Во время переворота Касадо поэт Мигель Эрнандес также находился в Мадриде. Однако, в отличие от Бестейро, автор «Народного ветра» прекрасно осознавал опасность, грозившую ему в том случае, если он останется в столице, учитывая его членство в КПИ и деятельность во время войны в качестве политического комиссара и члена Союза антифашистской интеллигенции. Обойденный партийными деятелями во время эвакуации и лишенный возможности получить убежище в чилийском посольстве, – которое предлагал ему Карлос Морла Линч, однако слишком поздно, – Мигель Эрнандес предпочел укрыться на своей родине, между Коксом и Ориуэлой. Он собирался искать защиты у бывших знакомых, которые с некоторых пор занимали высокие политические должности, таких как викарий Луис Альмарча, а также писатель-фалангист Эдуардо Льосент. Классическая, почти инстинктивная стратегия: вернуться в родные края и заручиться поддержкой коллег. Неслучайно ранее то же самое пытались проделать другие интеллектуалы, например Рамон Х. Сендер, который в начале войны посоветовал своей жене Ампаро Барайон вернуться в родную Самору, уверенный в том, что в кастильском городе «никогда ничего не происходит»[37]. Как известно, Федерико Гарсиа Лорка, летом 1936 года также оказавшийся в Гранаде после государственного переворота, искал защиты у коллеги-поэта Луиса Росалеса и его братьев, местных фалангистов. К сожалению, и в том и в другом случае вскоре стало очевидно, что в своих репрессиях националисты не учитывают былые заслуги или такие обстоятельства, как принадлежность к тому или иному полу, не делая различий между фронтами сражений и тылом, как бы ни были удалены некоторые населенные пункты от мест боевых действий. Наличие поручительств тоже ничего не гарантировало, потому что для различных групп, составлявших франкистскую коалицию, неуважение друг к другу стало способом продемонстрировать мускулы своим же собственным товарищам по «крестовому походу». Без каких-либо веских оснований 10 октября 1936 года Ампаро Барайон была убита у ограды кладбища Самора вместе с двумя другими женщинами, Хулианой Луис Гарсия и Антонией Бланко Луис. К тому времени Гарсиа Лорка уже почти три месяца как пропал без вести, судьба его неизвестна до сих пор.
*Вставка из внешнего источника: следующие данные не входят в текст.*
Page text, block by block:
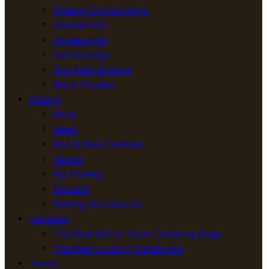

Все эти прецеденты, о которых он знал или догадывался, неизбежно повлияли на настроение Мигеля Эрнандеса, потому что его следующим шагом было тайное пересечение границы и переход в соседнюю Португалию. Там некий бдительный гражданин сообщил о нем как о подозрительном лице в полицию Нового государства Оливейры Салазара, которая, не колеблясь, передала его в руки гражданской гвардии, среди членов которой, в свою очередь, оказался некий крестьянин, указавший на него как на опасного «красного активиста». С мая 1939 года начался обычный крестный путь допросов и скитаний по тюрьмам – поэт побывал в провинциальных тюрьмах Уэльвы, Севильи, затем в Торрихосе в Мадриде, – прерванный неожиданным освобождением в сентябре в результате дублирования процедур, которым доверчивый поэт не воспользовался, чтобы покинуть страну или уйти в подполье. Вновь задержанный в своей родной Ориуэле и переведенный в мадридскую тюрьму Конде-де-Торено, Мигель Эрнандес был приговорен к смертной казни 18 января 1940 года, после того как военный трибунал всего за пару часов провел коллективный суд над тридцатью обвиняемыми за «участие в военном восстании»[38]. В ожидании «ознакомления» с делом генералиссимусом и благодаря отчаянным усилиям писателя Хосе Марии де Коссио и нового чилийского поверенного Германа Вергара Доносо франкизм из милосердия смягчил его наказание и заменил смертную казнь упомянутыми тридцатью годами тюрьмы, сознавая, что на международном уровне жестокость в отношении великого поэта выставит режим в дурном свете. Таким образом, Мигель Эрнандес «осмотрел», как сам он язвительно писал своей жене Хозефине Манреса, тюрьму Паленсии, тюрьму Оканья и, наконец, исправительное учреждение для взрослых в Аликанте, где лишения, голод и последующий туберкулез привели к его смерти 28 марта 1942 года[39].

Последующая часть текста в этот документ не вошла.